She led the way into the narrow corridor. There were two doors. The first opened to a stairwell heading down. Sarah could hear faint voices, but couldn’t make out any words. She closed that door and opened the other one carefully, then motioned Helena through. They found themselves in a dressing room, with cosmetics scattered in front of mirrors surrounded by light globes, and hints of satin and feathers peeking out of a wardrobe in the corner.

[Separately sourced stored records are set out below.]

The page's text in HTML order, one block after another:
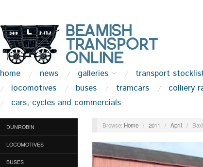
home news galleries transport
locomotives
buses tramcars colliery
cars, cycles and commercials
DUNROBIN
LOCOMOTIVES
BUSES
Browse: Home / 2011 / April /
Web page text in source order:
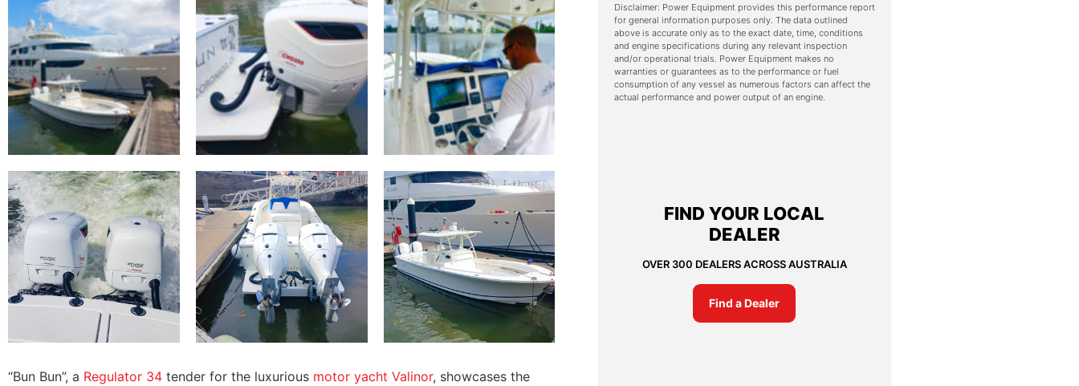
“Bun Bun”, a Regulator 34 tender for the luxurious motor yacht Valinor, showcases the
Disclaimer: Power Equipment provides this performance report
for general information purposes only. The data outlined
above is accurate only as to the exact date, time, conditions
and engine specifications during any relevant inspection
and/or operational trials. Power Equipment makes no
warranties or guarantees as to the performance or fuel
consumption of any vessel as numerous factors can affect the
actual performance and power output of an engine.
FIND YOUR LOCAL
DEALER
OVER 300 DEALERS ACROSS AUSTRALIA
Find a Dealer
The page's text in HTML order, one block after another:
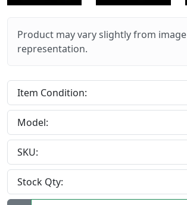
Product may vary slightly from image
representation.
Item Condition:
Model:
SKU:
Stock Qty:
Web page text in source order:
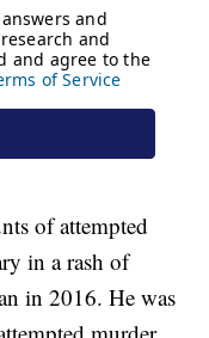
of attempted
in a rash of
in 2016. He was
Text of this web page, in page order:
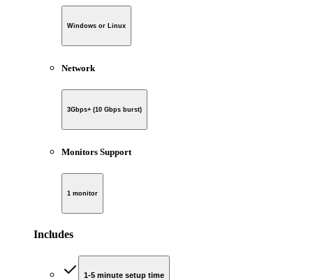
Windows or Linux
Network
3Gbps+ (10 Gbps burst)
Monitors Support
1 monitor
Includes
1-5 minute setup time
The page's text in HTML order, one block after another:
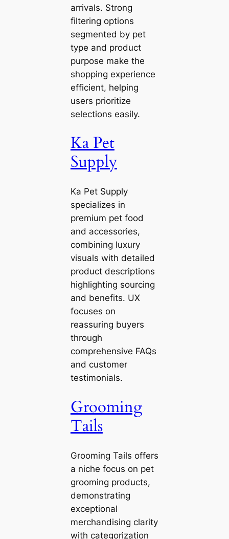
arrivals. Strong
filtering options
segmented by pet
type and product
purpose make the
shopping experience
efficient, helping
users prioritize
selections easily.
Ka Pet
Supply
Ka Pet Supply
specializes in
premium pet food
and accessories,
combining luxury
visuals with detailed
product descriptions
highlighting sourcing
and benefits. UX
focuses on
reassuring buyers
through
comprehensive FAQs
and customer
testimonials.
Grooming
Tails
Grooming Tails offers
a niche focus on pet
grooming products,
demonstrating
exceptional
merchandising clarity
with categorization
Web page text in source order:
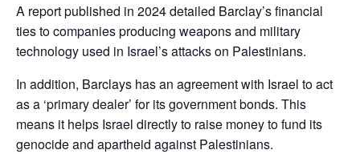
A report published in 2024 detailed Barclay’s financial
ties to companies producing weapons and military
technology used in Israel’s attacks on Palestinians.
In addition, Barclays has an agreement with Israel to act
as a ‘primary dealer’ for its government bonds. This
means it helps Israel directly to raise money to fund its
genocide and apartheid against Palestinians.
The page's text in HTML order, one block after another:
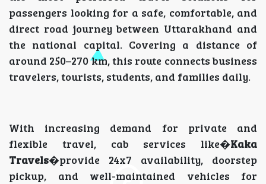
passengers looking for a safe, comfortable, and
direct road journey between Uttarakhand and
the national capital. Covering a distance of
around 250–270 km, this route connects business
travelers, tourists, students, and families daily.
With increasing demand for private and
flexible travel, cab services like�Kaka
Travels�provide 24x7 availability, doorstep
pickup, and well-maintained vehicles for
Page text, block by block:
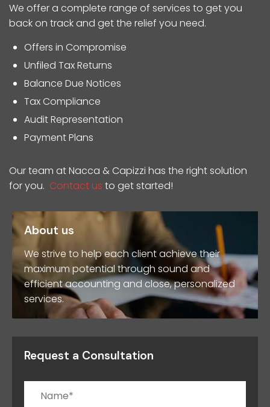
We offer a complete range of services to get you
back on track and get the relief you need.
Offers in Compromise
Unfiled Tax Returns
Balance Due Notices
Tax Compliance
Audit Representation
Payment Plans
Our team at Nacca & Capizzi has the right solution
for you. Contact us to get started!
About us
We strive to help each client achieve their
maximum potential through sound and
efficient accounting and close, personalized
services.
Request a Consultation
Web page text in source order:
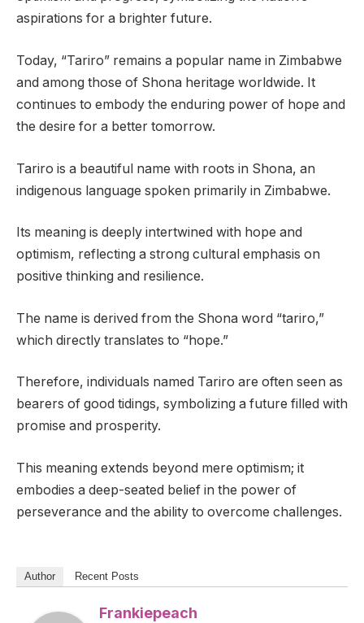
aspirations for a brighter future.
Today, “Tariro” remains a popular name in Zimbabwe
and among those of Shona heritage worldwide. It
continues to embody the enduring power of hope and
the desire for a better tomorrow.
Tariro is a beautiful name with roots in Shona, an
indigenous language spoken primarily in Zimbabwe.
Its meaning is deeply intertwined with hope and
optimism, reflecting a strong cultural emphasis on
positive thinking and resilience.
The name is derived from the Shona word “tariro,”
which directly translates to “hope.”
Therefore, individuals named Tariro are often seen as
bearers of good tidings, symbolizing a future filled with
promise and prosperity.
This meaning extends beyond mere optimism; it
embodies a deep-seated belief in the power of
perseverance and the ability to overcome challenges.
Author Recent Posts
Frankiepeach
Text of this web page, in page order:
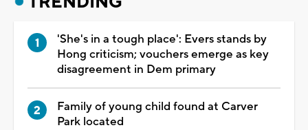
'She's in a tough place': Evers stands by
Hong criticism; vouchers emerge as key
disagreement in Dem primary
Family of young child found at Carver
Park located
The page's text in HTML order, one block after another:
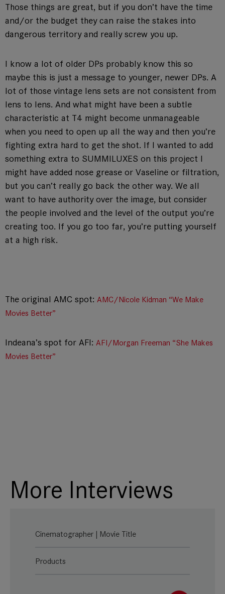
Those things are great, but if you don’t have the time
and/or the budget they can raise the stakes into
dangerous territory and really screw you up.
I know a lot of older DPs probably know this so
maybe this is just a message to younger, newer DPs. A
lot of those vintage lens sets are not consistent from
lens to lens. And what might have been a subtle
characteristic at T4 might become unmanageable
when you need to open up all the way and then you’re
fighting extra hard to get the shot. If I wanted to add
something extra to SUMMILUXES on this project I
might have added nose grease or Vaseline or filtration,
but you can’t really go back the other way. We all
want to have authority over the image, but consider
the people involved and the level of the output you’re
creating too. If you go too far, you’re putting yourself
at a high risk.
The original AMC spot: AMC/Nicole Kidman “We Make
Movies Better”
Indeana’s spot for AFI: AFI/Morgan Freeman “She Makes
Movies Better”
More Interviews
Cinematographer | Movie Title
Products
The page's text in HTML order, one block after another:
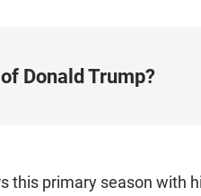
Donald Trump?
this primary season with
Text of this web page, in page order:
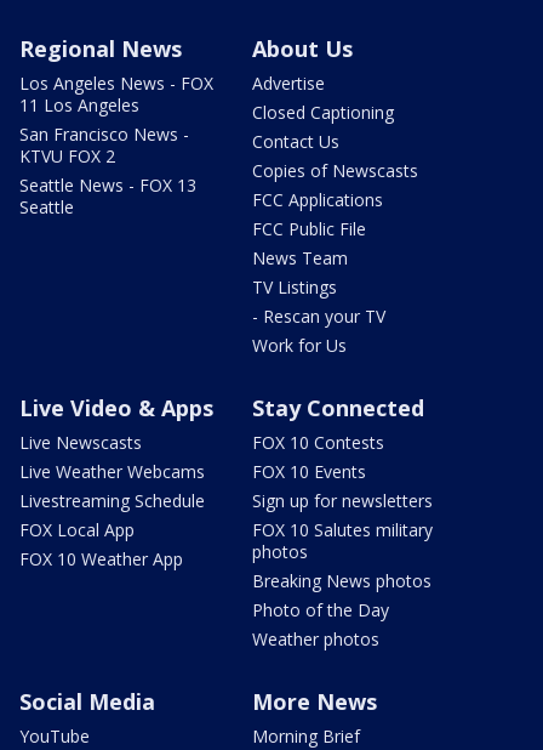
Regional News
Los Angeles News - FOX
11 Los Angeles
San Francisco News -
KTVU FOX 2
Seattle News - FOX 13
Seattle
About Us
Advertise
Closed Captioning
Contact Us
Copies of Newscasts
FCC Applications
FCC Public File
News Team
TV Listings
- Rescan your TV
Work for Us
Live Video & Apps
Live Newscasts
Live Weather Webcams
Livestreaming Schedule
FOX Local App
FOX 10 Weather App
Stay Connected
FOX 10 Contests
FOX 10 Events
Sign up for newsletters
FOX 10 Salutes military
photos
Breaking News photos
Photo of the Day
Weather photos
Social Media
YouTube
More News
Morning Brief
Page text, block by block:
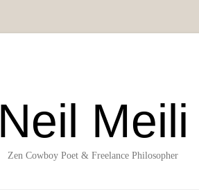
Neil Meili
Zen Cowboy Poet & Freelance Philosopher
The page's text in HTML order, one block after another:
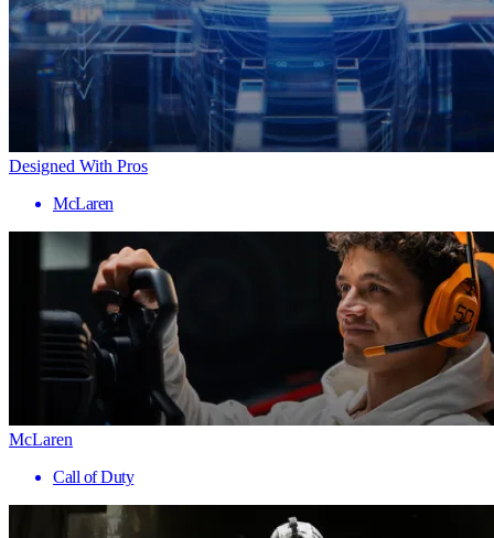
Designed With Pros
McLaren
McLaren
Call of Duty
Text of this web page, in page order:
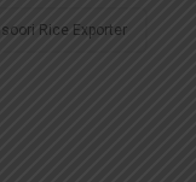
Rice Exporter
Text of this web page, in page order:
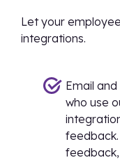
Let your
integrations.
Email
who use
feedback,
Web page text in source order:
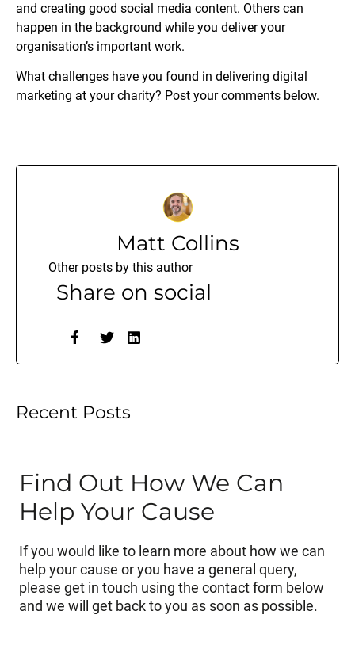
and creating good social media content. Others can
happen in the background while you deliver your
organisation’s important work.
What challenges have you found in delivering digital
marketing at your charity? Post your comments below.
Matt Collins
Other posts by this author
Share on social
Recent Posts
Find Out How We Can
Help Your Cause
If you would like to learn more about how we can
help your cause or you have a general query,
please get in touch using the contact form below
and we will get back to you as soon as possible.
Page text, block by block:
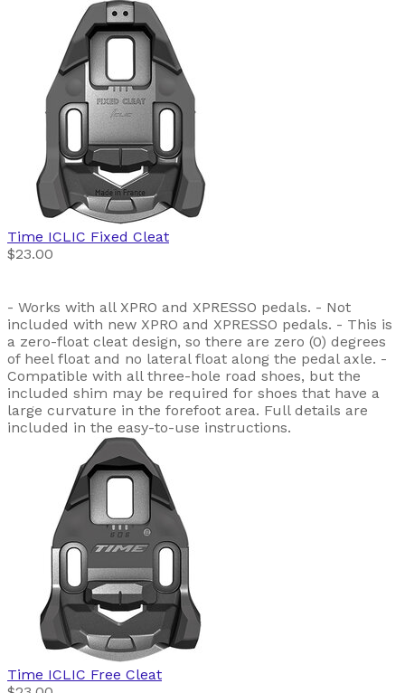
Time ICLIC Fixed Cleat
$23.00
- Works with all XPRO and XPRESSO pedals. - Not
included with new XPRO and XPRESSO pedals. - This is
a zero-float cleat design, so there are zero (0) degrees
of heel float and no lateral float along the pedal axle. -
Compatible with all three-hole road shoes, but the
included shim may be required for shoes that have a
large curvature in the forefoot area. Full details are
included in the easy-to-use instructions.
Time ICLIC Free Cleat
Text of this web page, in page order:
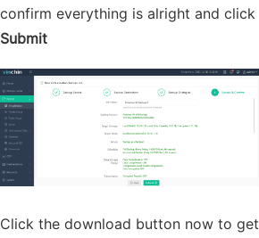
confirm everything is alright and click
Submit
Click the download button now to get
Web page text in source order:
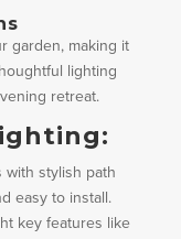
garden, making it
lighting
retreat.
with stylish path
easy to install.
key features like

“A ‘good time’ for Fink and his cronies,” muttered Sarah. She stiffened as the idea that this was what she going to be auditioning for occurred to her - then she snorted and shook her head and quietly moved to the other door in the room, cracked it open, peering out into the club. She could see figures moving around, a few more gathered around the bar on the first floor. Christ, I could use a bourbon , she thought desperately. Her flask had run dry a while ago.

She closed the door again, grabbing a chair to wedge under the handle. She jumped at the sound of Fink’s voice, spinning around with the gun in her hand before she realised it was another voxophone. Helena held it up in front of her, trying to hide her entire self behind the contraption.

 

“Bloody hell!” Sarah groaned, her arm dropping. Helena slowly lowered the voxophone, the pink bags around her eyes suddenly vivid against her white face. Sarah holstered the pistol and held a hand out.

“Sorry, Helena, I thought...sorry.” She took the voxophone Helena was holding out, and frowned. “Wait. If you used your...power...would it stop bullets? Gunfire?” She remembered how the air had felt thick, back in the ticket office where Helena had first used it.

 

“Hm. Maybe...I don’t know.” Helena tugged her sleeves down, covering her hands.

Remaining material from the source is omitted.